Required work - A verbatim repeat of the lines below is required, with the pictures removed.

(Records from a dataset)
·····
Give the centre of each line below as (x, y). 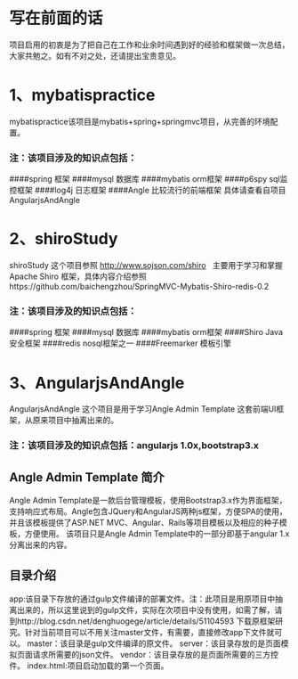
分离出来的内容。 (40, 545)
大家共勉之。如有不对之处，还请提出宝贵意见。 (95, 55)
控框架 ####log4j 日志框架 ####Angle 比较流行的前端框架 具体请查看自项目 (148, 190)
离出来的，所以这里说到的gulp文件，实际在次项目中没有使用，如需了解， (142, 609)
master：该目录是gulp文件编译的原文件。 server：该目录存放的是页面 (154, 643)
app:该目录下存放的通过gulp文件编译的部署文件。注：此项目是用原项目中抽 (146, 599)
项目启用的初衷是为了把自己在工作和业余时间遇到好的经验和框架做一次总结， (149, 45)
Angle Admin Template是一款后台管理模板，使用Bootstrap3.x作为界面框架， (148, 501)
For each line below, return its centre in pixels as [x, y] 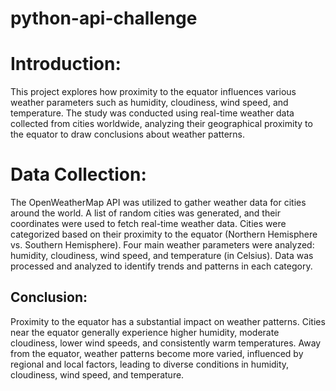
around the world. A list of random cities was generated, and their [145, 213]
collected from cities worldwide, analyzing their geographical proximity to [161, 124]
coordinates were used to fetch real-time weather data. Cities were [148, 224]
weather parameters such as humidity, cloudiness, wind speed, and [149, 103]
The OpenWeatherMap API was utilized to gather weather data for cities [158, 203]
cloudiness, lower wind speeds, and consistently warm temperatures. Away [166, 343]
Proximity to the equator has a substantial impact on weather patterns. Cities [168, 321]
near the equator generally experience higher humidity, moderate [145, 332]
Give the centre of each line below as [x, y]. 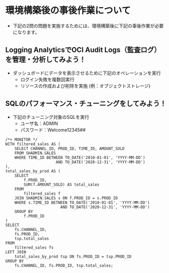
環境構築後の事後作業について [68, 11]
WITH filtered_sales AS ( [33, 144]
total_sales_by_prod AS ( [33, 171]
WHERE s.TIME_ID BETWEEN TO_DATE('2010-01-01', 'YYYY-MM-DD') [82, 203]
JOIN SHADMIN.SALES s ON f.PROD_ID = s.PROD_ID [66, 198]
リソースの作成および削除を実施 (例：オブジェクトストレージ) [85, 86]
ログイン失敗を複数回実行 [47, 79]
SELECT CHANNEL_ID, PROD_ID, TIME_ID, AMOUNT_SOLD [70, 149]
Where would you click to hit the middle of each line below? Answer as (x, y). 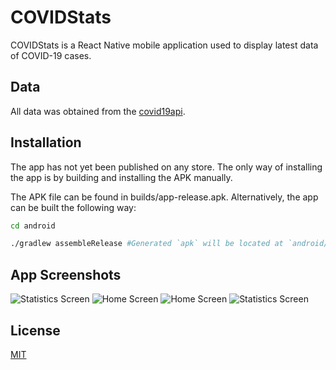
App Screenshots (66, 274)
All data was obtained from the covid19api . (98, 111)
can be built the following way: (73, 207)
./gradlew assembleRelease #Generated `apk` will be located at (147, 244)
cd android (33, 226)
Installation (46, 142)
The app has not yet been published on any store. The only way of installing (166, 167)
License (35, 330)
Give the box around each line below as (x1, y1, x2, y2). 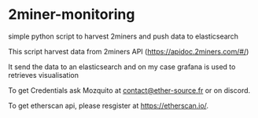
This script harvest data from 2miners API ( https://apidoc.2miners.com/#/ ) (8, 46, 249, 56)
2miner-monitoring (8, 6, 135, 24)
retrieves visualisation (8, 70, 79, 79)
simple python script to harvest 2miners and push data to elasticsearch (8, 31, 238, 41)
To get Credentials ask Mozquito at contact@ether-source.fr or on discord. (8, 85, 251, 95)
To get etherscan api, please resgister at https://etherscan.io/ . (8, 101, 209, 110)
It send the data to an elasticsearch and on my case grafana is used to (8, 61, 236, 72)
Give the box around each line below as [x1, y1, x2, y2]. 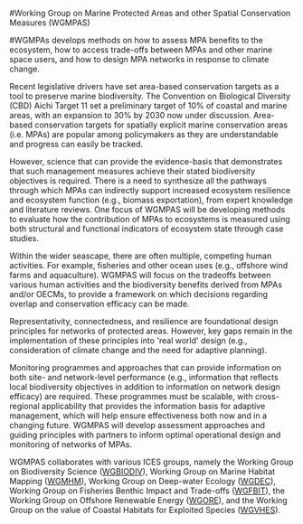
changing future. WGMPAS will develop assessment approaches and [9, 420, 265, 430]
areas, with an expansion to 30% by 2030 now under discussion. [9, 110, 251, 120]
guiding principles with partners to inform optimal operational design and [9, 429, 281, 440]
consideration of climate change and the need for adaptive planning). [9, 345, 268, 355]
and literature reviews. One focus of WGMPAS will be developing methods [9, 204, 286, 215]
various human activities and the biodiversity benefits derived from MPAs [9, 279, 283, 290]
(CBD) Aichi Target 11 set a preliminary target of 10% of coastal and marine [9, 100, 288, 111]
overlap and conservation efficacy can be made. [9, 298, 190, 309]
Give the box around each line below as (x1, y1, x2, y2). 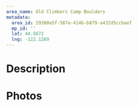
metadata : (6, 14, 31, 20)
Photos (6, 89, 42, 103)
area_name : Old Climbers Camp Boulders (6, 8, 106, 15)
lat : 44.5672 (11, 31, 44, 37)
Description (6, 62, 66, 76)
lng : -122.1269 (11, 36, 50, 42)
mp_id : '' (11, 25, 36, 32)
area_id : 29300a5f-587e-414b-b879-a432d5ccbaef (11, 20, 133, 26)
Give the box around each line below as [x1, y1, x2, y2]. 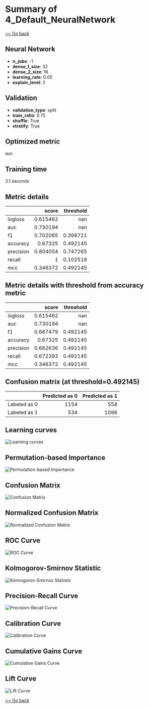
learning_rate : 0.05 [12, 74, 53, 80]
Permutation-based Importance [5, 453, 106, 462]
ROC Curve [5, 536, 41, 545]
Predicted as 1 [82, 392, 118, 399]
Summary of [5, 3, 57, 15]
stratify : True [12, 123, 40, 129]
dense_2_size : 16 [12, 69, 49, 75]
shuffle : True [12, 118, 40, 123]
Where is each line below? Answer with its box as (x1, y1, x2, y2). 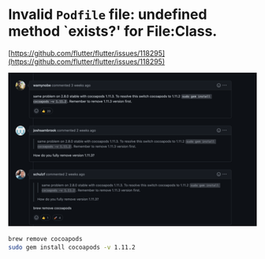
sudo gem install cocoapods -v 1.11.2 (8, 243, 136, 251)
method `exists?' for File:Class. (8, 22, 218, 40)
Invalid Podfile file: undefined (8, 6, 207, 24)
·····
Answer box -
Give the centre of each line below as (x, y). 
分离出来的内容。 (40, 545)
大家共勉之。如有不对之处，还请提出宝贵意见。 (95, 55)
控框架 ####log4j 日志框架 ####Angle 比较流行的前端框架 具体请查看自项目 (148, 190)
离出来的，所以这里说到的gulp文件，实际在次项目中没有使用，如需了解， (142, 609)
master：该目录是gulp文件编译的原文件。 server：该目录存放的是页面 (154, 643)
app:该目录下存放的通过gulp文件编译的部署文件。注：此项目是用原项目中抽 (146, 599)
项目启用的初衷是为了把自己在工作和业余时间遇到好的经验和框架做一次总结， (149, 45)
Angle Admin Template是一款后台管理模板，使用Bootstrap3.x作为界面框架， (148, 501)
For each line below, return its centre in pixels as [x, y] 
around the world. A list of random cities was generated, and their [145, 213]
collected from cities worldwide, analyzing their geographical proximity to [161, 124]
coordinates were used to fetch real-time weather data. Cities were [148, 224]
weather parameters such as humidity, cloudiness, wind speed, and [149, 103]
The OpenWeatherMap API was utilized to gather weather data for cities [158, 203]
cloudiness, lower wind speeds, and consistently warm temperatures. Away [166, 343]
Proximity to the equator has a substantial impact on weather patterns. Cities [168, 321]
near the equator generally experience higher humidity, moderate [145, 332]
Give the centre of each line below as [x, y]. 
環境構築後の事後作業について [68, 11]
WITH filtered_sales AS ( [33, 144]
total_sales_by_prod AS ( [33, 171]
WHERE s.TIME_ID BETWEEN TO_DATE('2010-01-01', 'YYYY-MM-DD') [82, 203]
JOIN SHADMIN.SALES s ON f.PROD_ID = s.PROD_ID [66, 198]
リソースの作成および削除を実施 (例：オブジェクトストレージ) [85, 86]
ログイン失敗を複数回実行 [47, 79]
SELECT CHANNEL_ID, PROD_ID, TIME_ID, AMOUNT_SOLD [70, 149]
Where would you click to hit the middle of each line below? Answer as (x, y). 
App Screenshots (66, 274)
All data was obtained from the covid19api . (98, 111)
can be built the following way: (73, 207)
./gradlew assembleRelease #Generated `apk` will be located at (147, 244)
cd android (33, 226)
Installation (46, 142)
The app has not yet been published on any store. The only way of installing (166, 167)
License (35, 330)
Give the box around each line below as (x1, y1, x2, y2). 
This script harvest data from 2miners API ( https://apidoc.2miners.com/#/ ) (8, 46, 249, 56)
2miner-monitoring (8, 6, 135, 24)
retrieves visualisation (8, 70, 79, 79)
simple python script to harvest 2miners and push data to elasticsearch (8, 31, 238, 41)
To get Credentials ask Mozquito at contact@ether-source.fr or on discord. (8, 85, 251, 95)
To get etherscan api, please resgister at https://etherscan.io/ . (8, 101, 209, 110)
It send the data to an elasticsearch and on my case grafana is used to (8, 61, 236, 72)
Give the box around each line below as [x1, y1, x2, y2]. 
changing future. WGMPAS will develop assessment approaches and [9, 420, 265, 430]
areas, with an expansion to 30% by 2030 now under discussion. [9, 110, 251, 120]
guiding principles with partners to inform optimal operational design and [9, 429, 281, 440]
consideration of climate change and the need for adaptive planning). [9, 345, 268, 355]
and literature reviews. One focus of WGMPAS will be developing methods [9, 204, 286, 215]
various human activities and the biodiversity benefits derived from MPAs [9, 279, 283, 290]
(CBD) Aichi Target 11 set a preliminary target of 10% of coastal and marine [9, 100, 288, 111]
overlap and conservation efficacy can be made. [9, 298, 190, 309]
Give the box around each line below as (x1, y1, x2, y2). 
metadata : (6, 14, 31, 20)
Photos (6, 89, 42, 103)
area_name : Old Climbers Camp Boulders (6, 8, 106, 15)
lat : 44.5672 (11, 31, 44, 37)
Description (6, 62, 66, 76)
lng : -122.1269 (11, 36, 50, 42)
mp_id : '' (11, 25, 36, 32)
area_id : 29300a5f-587e-414b-b879-a432d5ccbaef (11, 20, 133, 26)
Give the box around each line below as [x1, y1, x2, y2]. 
learning_rate : 0.05 [12, 74, 53, 80]
Permutation-based Importance [5, 453, 106, 462]
ROC Curve [5, 536, 41, 545]
Predicted as 1 [82, 392, 118, 399]
Summary of [5, 3, 57, 15]
stratify : True [12, 123, 40, 129]
dense_2_size : 16 [12, 69, 49, 75]
shuffle : True [12, 118, 40, 123]
Where is each line below? Answer with its box as (x1, y1, x2, y2). 
sudo gem install cocoapods -v 1.11.2 (8, 243, 136, 251)
method `exists?' for File:Class. (8, 22, 218, 40)
Invalid Podfile file: undefined (8, 6, 207, 24)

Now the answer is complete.